We owe you guys an apology.
Our U-shaped sofas have been hugely popular this year. In fact, they've been viewed online almost 23,000 times in the last month alone – and we're super thankful to everyone who's bought one. But unfortunately, they seem to be causing a few… unexpected… effects.
To be honest, they're a bit of a nightmare. Really, the stuff of horror films.😭 All we can do now is apologise. And make sure from this point onwards, they come with a warning…
Buy one of our U-shaped sofas at your own risk; as within just seven days of purchase, you'll be ticking off the seven deadly sins – and begging to go back to your lumpy old two-seater.
Seven deadly sins of the U-shaped sofa
1. Pride
Add one of our U-shapes to your lounge and your socials won't know what's hit them.
Selfie after selfie. Share after share. Reel after reel. Another #JOINTHECLUB post just to get the likes. It's your most prized possession. Your new pride and joy – and you want people to know.
Influencing? Or just plain irritating? It's debatable. But if you can't resist the temptation to keep tagging your new couch, we can only say sorry for your dying number of followers.
2. Greed
You found it. You bought it. It's all yours.
Every last inch.
U-shaped couches may be designed to seat multiple bums. But it's just so spine-tinglingly soft and deliciously comfortable. Why the hell would you want to share it? The boyfriend banished to the spare room. Doggo relegated to the basket. Strictly no visitors allowed. This bad boy will make you selfish to the core.
3. Lust
Luxury U-shaped sofas capture the essence of who we are at Sofa Club.
They're just too damn sexy. Fashion for the home, designed for the trendsetters – the peeps who want to ‘wow' and make a statement. Think low legs, oversized arms, and streamlined and minimalistic designs. All crafted from seductively soft fabrics, such as boucle and luxe velvet.
Don't think it's possible to feel that way about a couch?
Ditch bae now. Because once a U-shape is on the scene, you'll only have eyes for the sofa.
4. Envy
Unfortunately, you'll lose at least one friend acquaintance.
Someone so green with envy, they can't bear being near you any longer. How come he gets to have such sick things? How can he afford it? It's called sofa finance, mate…look it up.

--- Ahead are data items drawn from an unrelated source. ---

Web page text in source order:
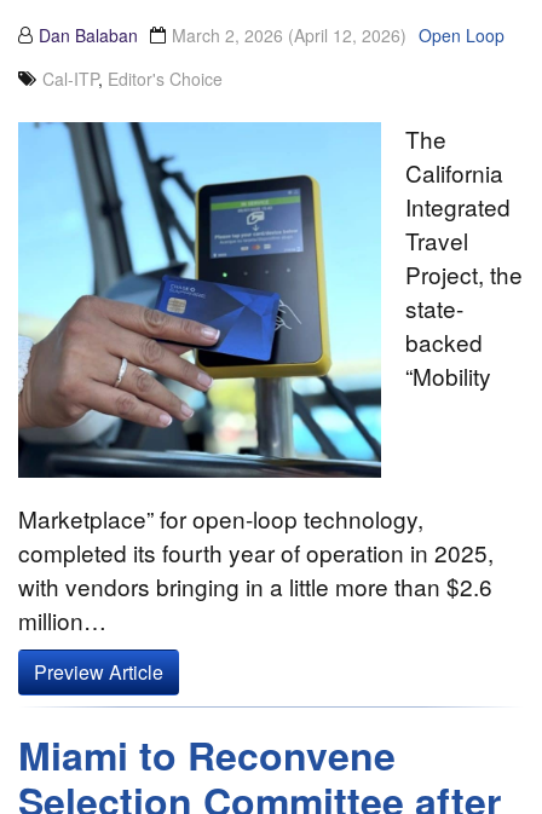
Dan Balaban March 2, 2026 (April 12, 2026) Open Loop
Cal-ITP, Editor's Choice
The
California
Integrated
Travel
Project, the
state-
backed
“Mobility
Marketplace” for open-loop technology,
completed its fourth year of operation in 2025,
with vendors bringing in a little more than $2.6
million…
Preview Article
Miami to Reconvene
Selection Committee after
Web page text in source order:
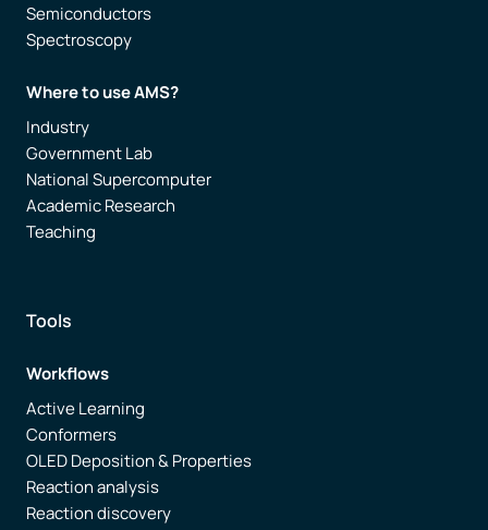
Semiconductors
Spectroscopy
Where to use AMS?
Industry
Government Lab
National Supercomputer
Academic Research
Teaching
Tools
Workflows
Active Learning
Conformers
OLED Deposition & Properties
Reaction analysis
Reaction discovery
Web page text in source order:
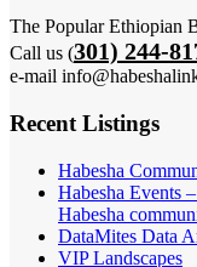
The Popular Ethiopian
Call us (301) 244-
e-mail
Recent Listings
Habesha
Habesha Events
Habesha
DataMites Data
VIP Landscapes
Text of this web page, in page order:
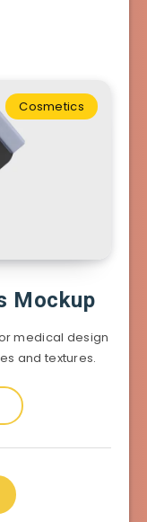
Cosmetics
Mockup
medical design
and textures.
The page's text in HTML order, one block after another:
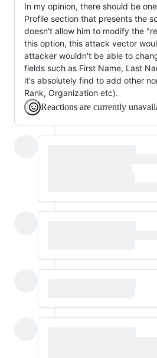
In my opinion, there should be
Profile section that presents the
doesn't allow him to modify the
this option, this attack vector
attacker wouldn't be able to
fields such as First Name, Last
it's absolutely find to add other
Rank, Organization etc).
Reactions are currently
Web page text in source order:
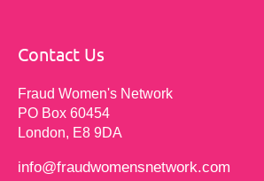
Contact Us
Fraud Women's Network
PO Box 60454
London, E8 9DA
info@fraudwomensnetwork.com
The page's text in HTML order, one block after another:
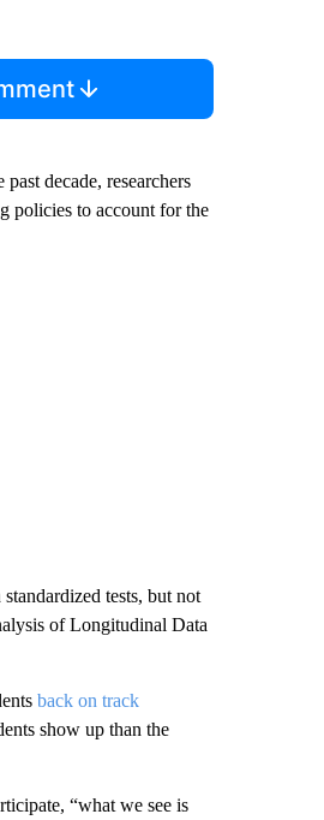
decade, researchers
policies to account for the
tests, but not
of Longitudinal Data
back on track
show up than the
“what we see is

You may as well delete them from your contacts now because they've officially ghosted you. No matter how close you were – pre-U-shaped sofa – they just can't hack the jealousy.
5. Gluttony
Cooking a healthy meal? No no no – that would require moving. Which means, Deliveroo is the only way forward. Maccies for breakfast. Classic Five Guys cheeseburger for lunch. Boneless banquet for tea.
Our U-shaped couches should come with a warning: will cause weight gain.

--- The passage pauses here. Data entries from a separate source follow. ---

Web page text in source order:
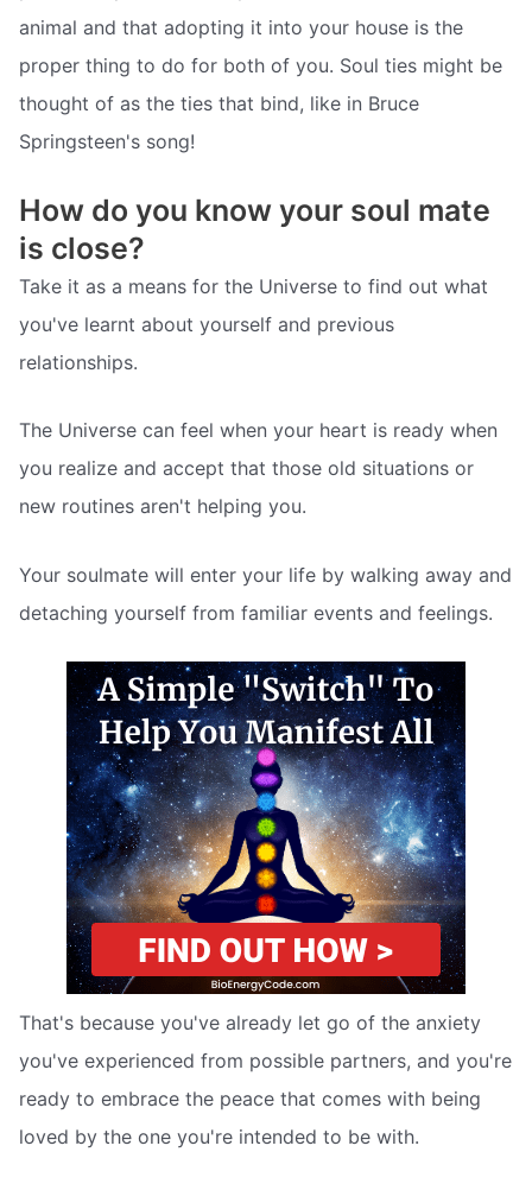
animal and that adopting it into your house is the
proper thing to do for both of you. Soul ties might be
thought of as the ties that bind, like in Bruce
Springsteen's song!
How do you know your soul mate
is close?
Take it as a means for the Universe to find out what
you've learnt about yourself and previous
relationships.
The Universe can feel when your heart is ready when
you realize and accept that those old situations or
new routines aren't helping you.
Your soulmate will enter your life by walking away and
detaching yourself from familiar events and feelings.
That's because you've already let go of the anxiety
you've experienced from possible partners, and you're
ready to embrace the peace that comes with being
loved by the one you're intended to be with.
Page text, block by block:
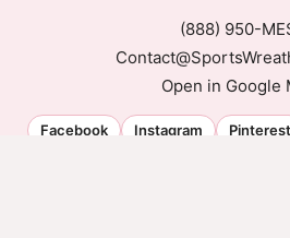
(888) 950-
Open in Google
Facebook Instagram Pinterest
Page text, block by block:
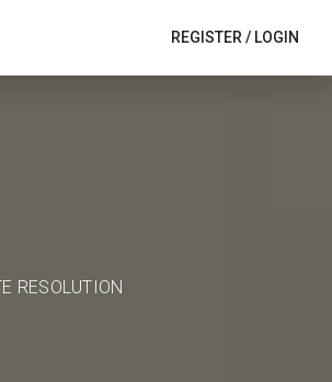
REGISTER/ LOGIN
RESOLUTION

Within 24 hours, you'll be a couch potato. And those size 10 jeans? Toss them out now hun.
6. Wrath
One of the main issues with a double chaise sofa is that it's just too big.
There's too much space for people to sit down – and shock horror… socialise.
Sure, catching up with your nearest and dearest is nice – once in a while. But every time the ring doorbell plays its sweet little tune, signalling the arrival of even more visitors, you'll be filled with blind rage. Someone else? With the cheek to come in and get comfy on your luxury U-shaped sofa?
Suddenly, the sight of your BFF will leave you feeling as friendly as Michael Myers.
7. Sloth
Sit down at your own risk – you may just never get back up again.
The gym. What's that? A sesh on the Peloton? Don't think so. A walk with Dad? No thanks.
Anything more than sitting with your feet up – remote in one hand, glass of vino in the other – will just feel like a total waste of time and energy. And every single second of spare time in your day will be spent lounging on the U-shape. Buy one and prepare to meet your inner sloth.
Visit Sofa Club, if you dare
We appreciate just how hard it is to resist our U-shaped sofas – so it's a case of do or die.
If you're a slave to the trends and desperate to up your sofa game, sure, take a look at our collection and pick one out. We can have it delivered to your home in a week. But just be warned – these couches may come with dire consequences. And the question is, are you willing to take the risk?
After all, we're sure your old sofa looks just as nice…🥴
Or maybe you've already shopped with us? If you've committed the seven deadly sins, be sure to tag us on Insta using #JOINTHECLUB. We'd love to hear about your experience, no matter how horrifying it may be.
Happy Halloween folks!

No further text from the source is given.